Why would a b-to-b software company that makes an invisible, totally meta product (agile project management software for software developers) launch a campaign like this?
That's the question Axosoft poses on the landing page of its "It Was Never a Dress" campaign, which has gone viral on social networks since launching last week at the Girls in Tech Catalyst Conference in Phoenix.
Since the campaign launched, Axosoft has received nearly 18 million impressions for its hashtag #itwasneveradress.
The campaign, created in-house, features the universal stick-figure image of a woman in a dress -- commonly seen on restroom doors -- and spins it into an image of a superhero figure in a red cape.
"We wanted to do something big at the Girls in Tech conference, since we were a sponsor and it was right in our backyard," said Lawdan Shojaee, CEO of Axosoft, a Scottsdale, Ariz., company that provides software to companies to help them manage software-development projects.

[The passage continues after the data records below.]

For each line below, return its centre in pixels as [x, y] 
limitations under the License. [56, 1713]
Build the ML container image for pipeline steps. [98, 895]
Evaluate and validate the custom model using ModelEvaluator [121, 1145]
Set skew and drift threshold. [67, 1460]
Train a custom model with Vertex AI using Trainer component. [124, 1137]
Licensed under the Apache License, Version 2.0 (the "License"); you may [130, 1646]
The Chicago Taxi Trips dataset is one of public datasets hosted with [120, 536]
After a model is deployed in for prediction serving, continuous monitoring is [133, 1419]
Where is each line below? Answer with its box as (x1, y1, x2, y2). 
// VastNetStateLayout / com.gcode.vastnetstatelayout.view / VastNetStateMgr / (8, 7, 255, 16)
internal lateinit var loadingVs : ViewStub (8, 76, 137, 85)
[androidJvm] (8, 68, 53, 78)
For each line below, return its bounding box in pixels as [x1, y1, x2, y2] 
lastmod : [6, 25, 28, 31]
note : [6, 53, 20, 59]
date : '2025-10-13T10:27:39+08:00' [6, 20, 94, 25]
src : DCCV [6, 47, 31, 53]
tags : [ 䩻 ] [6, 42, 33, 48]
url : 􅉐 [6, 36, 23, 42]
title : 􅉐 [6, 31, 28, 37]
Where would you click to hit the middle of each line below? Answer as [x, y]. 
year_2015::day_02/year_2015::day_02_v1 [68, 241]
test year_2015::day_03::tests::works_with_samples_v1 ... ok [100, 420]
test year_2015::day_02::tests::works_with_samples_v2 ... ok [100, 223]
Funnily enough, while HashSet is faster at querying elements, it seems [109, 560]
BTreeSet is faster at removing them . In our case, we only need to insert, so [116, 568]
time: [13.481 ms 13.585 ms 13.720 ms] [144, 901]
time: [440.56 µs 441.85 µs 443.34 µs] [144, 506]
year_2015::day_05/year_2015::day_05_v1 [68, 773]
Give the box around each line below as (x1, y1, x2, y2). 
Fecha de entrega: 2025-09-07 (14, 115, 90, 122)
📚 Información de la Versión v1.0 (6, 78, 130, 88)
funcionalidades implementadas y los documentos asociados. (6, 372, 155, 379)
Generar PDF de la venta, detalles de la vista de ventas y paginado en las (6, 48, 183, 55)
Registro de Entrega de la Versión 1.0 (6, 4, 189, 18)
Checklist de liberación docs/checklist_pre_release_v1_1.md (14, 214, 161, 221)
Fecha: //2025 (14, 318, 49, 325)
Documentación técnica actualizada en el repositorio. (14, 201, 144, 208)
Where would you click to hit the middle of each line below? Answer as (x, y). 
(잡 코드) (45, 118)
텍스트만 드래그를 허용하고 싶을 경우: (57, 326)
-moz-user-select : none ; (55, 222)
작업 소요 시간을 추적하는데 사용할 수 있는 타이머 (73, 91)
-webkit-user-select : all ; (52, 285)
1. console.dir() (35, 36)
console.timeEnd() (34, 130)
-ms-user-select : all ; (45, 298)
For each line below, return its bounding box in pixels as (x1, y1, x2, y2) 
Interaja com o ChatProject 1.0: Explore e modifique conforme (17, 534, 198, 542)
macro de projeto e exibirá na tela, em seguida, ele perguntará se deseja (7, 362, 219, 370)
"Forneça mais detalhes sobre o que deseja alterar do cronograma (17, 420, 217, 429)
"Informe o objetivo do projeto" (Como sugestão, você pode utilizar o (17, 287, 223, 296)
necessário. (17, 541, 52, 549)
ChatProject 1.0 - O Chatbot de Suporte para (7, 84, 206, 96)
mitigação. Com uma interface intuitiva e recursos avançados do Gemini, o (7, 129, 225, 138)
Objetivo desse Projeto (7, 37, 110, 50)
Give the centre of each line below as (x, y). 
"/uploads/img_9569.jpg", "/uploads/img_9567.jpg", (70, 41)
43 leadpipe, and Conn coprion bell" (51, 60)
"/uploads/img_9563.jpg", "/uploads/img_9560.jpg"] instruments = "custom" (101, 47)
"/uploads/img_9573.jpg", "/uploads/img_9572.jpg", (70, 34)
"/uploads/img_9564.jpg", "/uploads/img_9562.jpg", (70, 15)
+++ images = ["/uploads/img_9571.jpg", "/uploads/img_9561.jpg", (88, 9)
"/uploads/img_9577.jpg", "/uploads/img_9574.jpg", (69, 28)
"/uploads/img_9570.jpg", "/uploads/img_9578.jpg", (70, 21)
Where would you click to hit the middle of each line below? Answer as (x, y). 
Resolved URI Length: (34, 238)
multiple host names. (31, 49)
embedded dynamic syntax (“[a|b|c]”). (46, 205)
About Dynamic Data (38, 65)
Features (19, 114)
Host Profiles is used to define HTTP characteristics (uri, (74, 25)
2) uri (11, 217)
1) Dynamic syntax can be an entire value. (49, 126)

"We see our product as a paintbrush or tool for software developers to create whatever they want," Ms. Shojaee said. "We view this campaign as being a tool or paintbrush that uses women's voices to paint the future for the next generation."
The campaign does not include any paid advertising, although Axosoft does plan to run a two-page print ad next month in MSDN (Microsoft Developer Network) magazine.
Axosoft also created posters featuring the superhero image, which it displayed at the Girls in Tech conference, and it is using social media to drive users to its landing page.
Sara Breeding, who goes by the title marketing unicorn at Axosoft -- which is a "flat" organization and does not have any managerial titles -- said the idea was created by herself and Tania Katan, curator of code at Axosoft.
"Tania and I sat down and talked about how could we visually and verbally connect with women, and we thought about the global symbol for women -- the white-triangle-dress woman," Ms. Breeding said. "We don't really connect with that image -- it doesn't feel very empowering. So we thought about how we could reimage the symbol."
They came up with the idea of spinning the figure around and showing the woman wearing a cape instead of a dress.
"Maybe it was never a dress -- when you flip the figure around to the front, you see she is wearing a cape all along," Ms. Breeding said. "We picked a cape because it shows empowerment."
Another question asked on the campaign landing page is, "What could the ROI on empowerment possibly be?"
Ms. Shojaee said that while brand awareness was the initial objective of the campaign, the ultimate goal is to empower women, and each story that is shared on the website and in conversations is another "notch on the hockey stick" in terms of KPIs.
"Every time a female shares a story with us -- whether it's a girl saying 'I see you going into the superhero bathroom' or a female speaking up in a 400-level computer science class -- it is another notch on the bar graph," she said.
And ultimately, the campaign could help drive software sales for Axosoft.
"The next generation of people who feel empowered by this campaign will eventually need programming, and Axosoft will still have project management tools for the next generation, so they can become better programmers," Ms. Shojaee said.